Как только силы вернулись ко мне, я скрытно отправился к своему дому,
надеясь, что все по-прежнему считают меня мертвым. Мой отец сильно постарел
за этот год, но он был добр и нежен ко мне. От него я узнал, что наши враги
отправились во Францию. Подозрения падали на них, и они решили, что будет
лучше на некоторое время исчезнуть из Англии. Он узнал, что они в Париже, и
я решил отправиться вслед за ними. Тщетно мой отец пытался отговорить меня,
напрасно он убеждал рассказать эту историю королю в Уайтхолле и ждать
справедливого решения. Это был хороший совет, и если бы я последовал ему,
все бы вышло иначе, но я горел желанием отомстить собственными руками, и с
этим намерением отбыл во Францию.

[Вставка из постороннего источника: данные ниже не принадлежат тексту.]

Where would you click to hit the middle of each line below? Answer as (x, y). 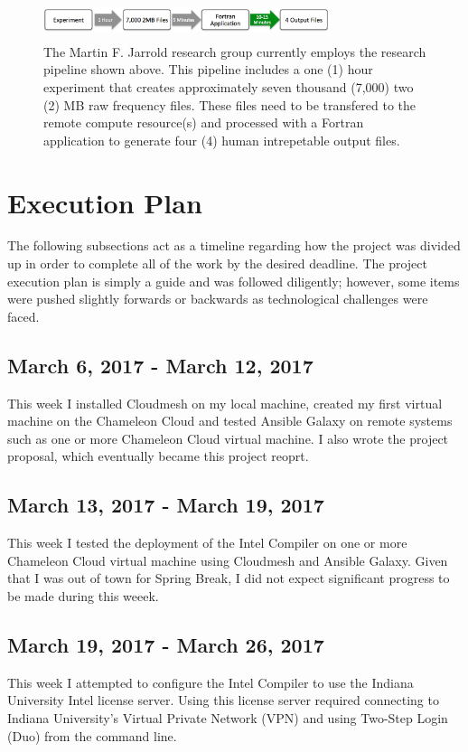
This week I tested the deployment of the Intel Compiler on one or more (207, 543)
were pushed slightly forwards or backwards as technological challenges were (218, 299)
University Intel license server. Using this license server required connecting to (223, 700)
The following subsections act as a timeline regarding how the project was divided (234, 245)
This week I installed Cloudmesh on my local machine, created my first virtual (225, 403)
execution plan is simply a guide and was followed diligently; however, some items (234, 281)
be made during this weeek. (83, 596)
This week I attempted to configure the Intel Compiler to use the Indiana (211, 682)
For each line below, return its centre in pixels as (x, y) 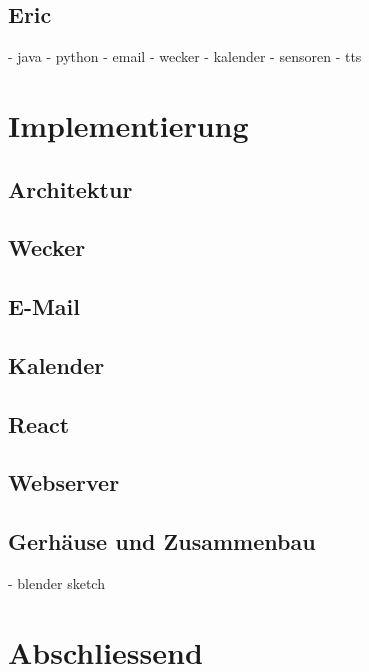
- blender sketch (56, 583)
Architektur (70, 188)
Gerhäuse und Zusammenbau (162, 541)
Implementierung (128, 124)
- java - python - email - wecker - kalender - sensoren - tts (185, 56)
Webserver (64, 482)
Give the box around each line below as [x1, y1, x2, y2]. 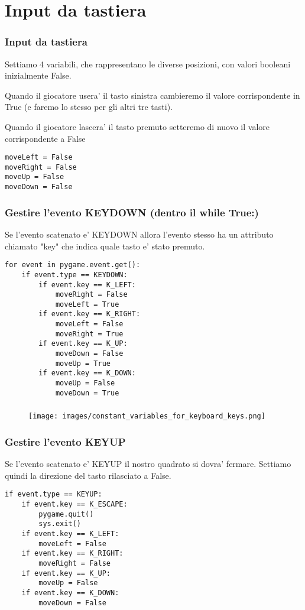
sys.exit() [38, 520, 81, 528]
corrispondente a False [5, 132, 86, 144]
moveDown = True [55, 388, 119, 397]
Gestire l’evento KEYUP [5, 434, 126, 449]
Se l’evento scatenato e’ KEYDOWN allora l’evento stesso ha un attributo [5, 228, 274, 240]
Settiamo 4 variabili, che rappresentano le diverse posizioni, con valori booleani [5, 57, 291, 70]
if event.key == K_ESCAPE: [21, 500, 128, 509]
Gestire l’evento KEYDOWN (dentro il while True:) [5, 205, 259, 219]
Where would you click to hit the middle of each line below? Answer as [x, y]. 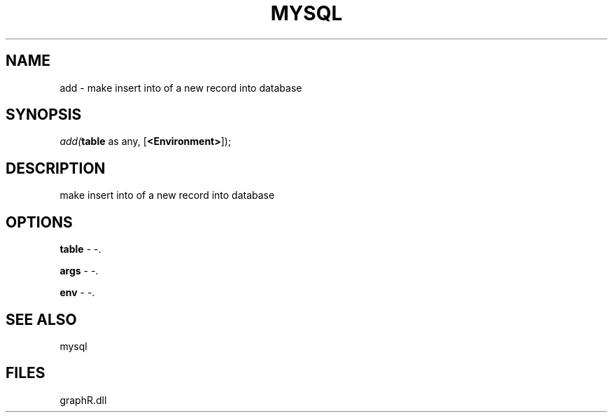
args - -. [79, 271]
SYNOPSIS [44, 115]
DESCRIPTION [56, 168]
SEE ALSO [41, 319]
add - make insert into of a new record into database [181, 88]
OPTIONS [39, 222]
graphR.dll [83, 400]

На вторую ночь после моего приезда в Париж
я случайно ввязался в уличную потасовку и по роковой ошибке убил человека -
первого из многих других, которых я послал туда, куда завтра предстоит
отправиться и мне самому. Этот случай должен был стоить мне жизни, но
каким-то чудом я избежал смертного приговора и был сослан на галеры на
Средиземноморье.
Двенадцать лет я провел за веслом и все время ждал. Если я останусь жив,
решил я, отправлюсь в Англию, отомщу тем, кто разрушил мою жизнь и счастье.
Я выжил и вернулся. В стране бушевала гражданская война. И я отправился в
стан короля, чтобы обнажить свой меч против его врагов. Между тем их долг
рос. Вернувшись домой, я обнаружил, что нашим замком владеют враги. Моего
отца уже не было в живых: он умер несколько месяцев спустя после моего
отъезда во Францию, и эти убийцы предъявили свои права на наши владения.